However, the implementation of HTA in low-income countries faces numerous challenges, including a lack of local data, limited technical expertise, and weak or non-existent local institutions with the capacity to conduct HTA. [4] LMICs are also faced with a politicised decision-making process where decisions often shift to higher political levels where budget constraints and political considerations may outweigh analytical approaches. This can lead to a focus on budget impact at the expense of other important factors, introducing a dysfunctional bias into the application and interpretation of HTAs. This lack of reliable data makes it difficult to adapt international pharmacoeconomics models from high income countries for new pharmaceutical products to support reimbursement decision making effectively in LMICs. [5] Despite these obstacles, there is a growing interest in HTA in LMICs, albeit with varying levels of institutional development and limited application in making regulatory, coverage, and reimbursement decisions. [4]

Challenges with Applying Pharmacoeconomics in Middle-Income Countries such as South Africa

The Disconnect Between Public and Private Sectors in Guideline Development

The healthcare industry in South Africa functions in a setting that is severely lacking in resources and is organised in a complicated two-tier structure. About 16% of the population is covered by private health insurance, while the vast majority of people are insured by the public sector, which is supported by funding from both the government and individual provinces. As a consequence of this, there are considerable disparities across the nation in terms of healthcare costs, demand, financing systems, benefit packages, and incentive programs.

The private healthcare industry has been characterised by high and rising prices of healthcare and medical scheme cover, as well as significant overutilisation without stakeholders demonstrating associated improvements in health outcomes. Moreover, the costs of healthcare and medical scheme cover have been increasing. A recent inquiry conducted by the Competition Commission found that one of the problems that need to be addressed is the absence of open and standardised procedures that can be used to measure and compare the cost-effectiveness of various healthcare therapies.

Implications for the Future of South African Healthcare System

When it comes to incorporating sound clinical and economic evidence into healthcare decision-making, the healthcare industry in South Africa is up against a number of daunting obstacles. Clinical practice guidelines (CPGs) are helpful tools that can aid in the making of transparent decisions on healthcare. These guidelines are influenced by systematic reviews of the available clinical and economic data. However, the production of these guidelines is currently disjointed. There is no formal coordination between the public sector and the private sector in terms of topic selection, methodological approaches, reporting standards, or implementation strategies. This is a concern because all of these parts of developing these recommendations are critical.

South Africa is contemplating a series of reforms over the next few decades to introduce Universal Health Coverage. These reforms will be implemented through the NHI that has been proposed. The goal is to enhance the level of care that is provided by the public sector and to better coordinate the delivery of health services provided by the public sector and the private sector. Despite this, it is still difficult to produce CPGs that are based on the strongest available clinical and cost-effectiveness data.
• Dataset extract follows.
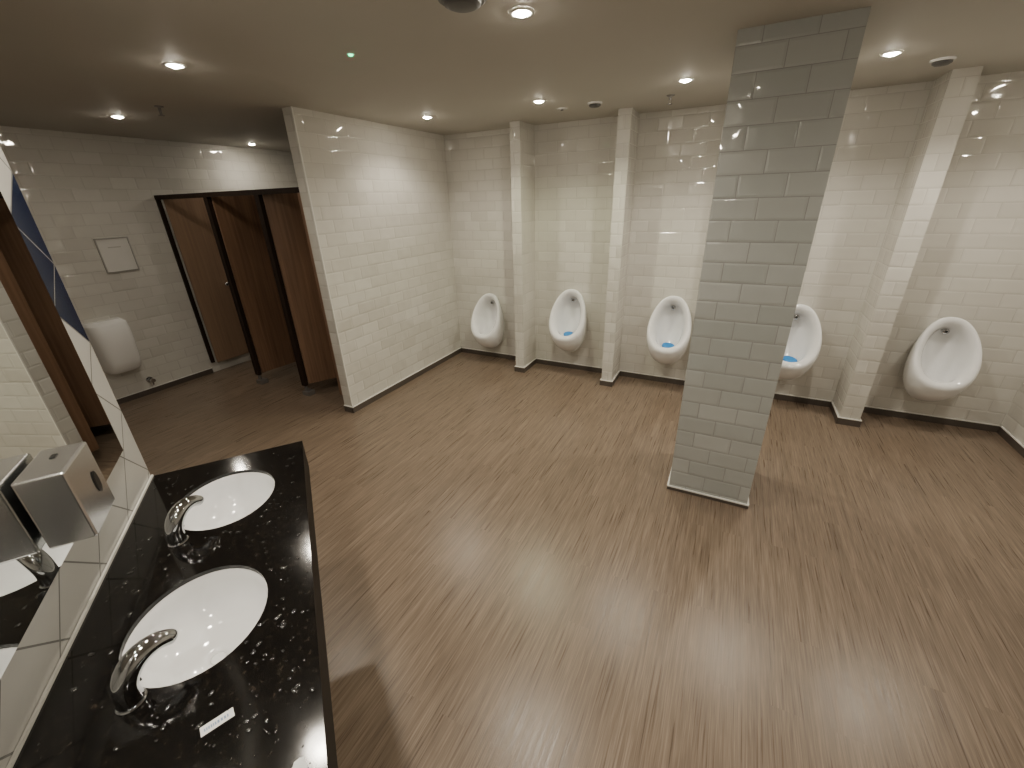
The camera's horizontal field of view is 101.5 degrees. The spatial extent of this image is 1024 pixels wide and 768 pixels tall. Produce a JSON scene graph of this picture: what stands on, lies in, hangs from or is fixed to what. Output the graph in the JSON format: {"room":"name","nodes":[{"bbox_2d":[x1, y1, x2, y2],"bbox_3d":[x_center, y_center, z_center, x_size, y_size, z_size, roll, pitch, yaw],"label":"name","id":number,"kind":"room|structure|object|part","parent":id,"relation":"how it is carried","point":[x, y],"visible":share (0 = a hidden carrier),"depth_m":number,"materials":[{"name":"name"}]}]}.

Several factors affect the type of health economic evidence that is made and how much it is used in the creation of CPGs. These factors include the type of intervention, the availability of data, and the technical skills of both those putting together the evidence and those who need to use it. Because of this, the South African healthcare system, which is working to enhance both the quality and the efficiency of care, faces some particularly difficult problems. [6]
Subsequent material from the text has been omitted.